Re: Lusia staruszka - leczenie (adopcja wstrzymana)

: 10 sty 2018, 12:48
autor: porcella
Poranne ważenie - 438g. :D
No i nauczyła się ciągnąć strzykawkę, więc jest jakaś nadzieja, że podskoczy z wagą na tyle, żeby zwalczyć infekcję, co z kolei pozwoli na korektę zębów... ufff :tired:

Ona jak tak sobie drypcze, to bym jej założyła kapelusik, dala parasoleczkę do podpierania i taka babunia tupcząca na spacerku drobnym szybkim kroczkiem :-)

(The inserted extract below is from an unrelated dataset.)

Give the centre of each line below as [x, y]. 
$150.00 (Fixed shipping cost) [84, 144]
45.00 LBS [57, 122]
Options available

Re: Lusia staruszka - leczenie (adopcja wstrzymana)

: 10 sty 2018, 13:14
autor: joanna ch
O jak ładnie!

Re: Lusia staruszka - leczenie (adopcja wstrzymana)

: 10 sty 2018, 13:24
autor: martuś
Ona na prawdę ma 7 lat! :o Rewelacyjnie spaceruje!
Dużo zdrówka dla babuni :buzki:

Re: Lusia staruszka - leczenie (adopcja wstrzymana)

: 11 sty 2018, 23:40
autor: porcella
stabilne 430g

Taki sposób używania norki ma Lusia:

Obrazek

;-)

Re: Lusia staruszka - leczenie (adopcja wstrzymana)

: 13 sty 2018, 13:04
autor: porcella
Juppiii! 450g dzisiaj rano przed śniadaniem! :jupi:

Dokarmiam dwa razy dziennie - jak dam radę, to trzy.
Za każdym posiłkiem Lusia zjada 15-20 ml. papki, więc niezły jest to rezultat.
Niechętnie skubie zielone i bardzo wybiórczo, znika sporo granulatu, płatków owsianych, trochę siana. Podsypałam trovetu, zobaczymy, on twardy, byłoby dobrze, gdyby polubiła.
W każdym razie - przybywa na wadze systematycznie i to jest najważniejsze. Te 80g to już jest różnica na tyle znaczna, że nie czuć pod skórą każdego kręgu osobno, tylko kręgosłup w ogólności...
Jest czyściochą, nie sika w posłanie, za to odkryła, do czego służy norka i wysypia się na oba boki w środku, potem wyłazi, przeciąąąąga się i patrzy, co by tu poskubać.
Oczywiście codziennie spacer, tak ze trzy razy przez całe mieszkanie, żeby kondycję utrzymać. :102:
Fajna świnia. :like:

Re: Lusia wędrowniczka - leczenie (adopcja wstrzymana)

: 13 sty 2018, 14:31
autor: Anulka1602
Trzymamy mocno :fingerscrossed: :fingerscrossed: :fingerscrossed: za zdrówko i dużo dodatkowych dkg :buzki: :buzki:

Re: Lusia wędrowniczka - leczenie (adopcja wstrzymana)

: 13 sty 2018, 22:19
autor: joanna ch
No pięknie :102:

Re: Lusia wędrowniczka - leczenie (adopcja wstrzymana)

: 13 sty 2018, 22:31
autor: zwierzur
Cacuszko! :love: :buzki:

Re: Lusia wędrowniczka - leczenie (adopcja wstrzymana)

: 14 sty 2018, 10:27
autor: porcella
Dzisiaj jakoś się Starsza Pani gorzej czuje: ani biegać, ani jeść, po 10 ml powiedziała, że ma absolutnie dosyć papki. Niby zaraz potem poszła chrupać granulat, ale, jakaś taka przyroda mniej ożywiona a i boby mysie. Chyba się na wtorek spróbuję zapisać na wizytę, bo nie wydaje mi się, żeby bez korekty zębów udało się wiele zdziałać.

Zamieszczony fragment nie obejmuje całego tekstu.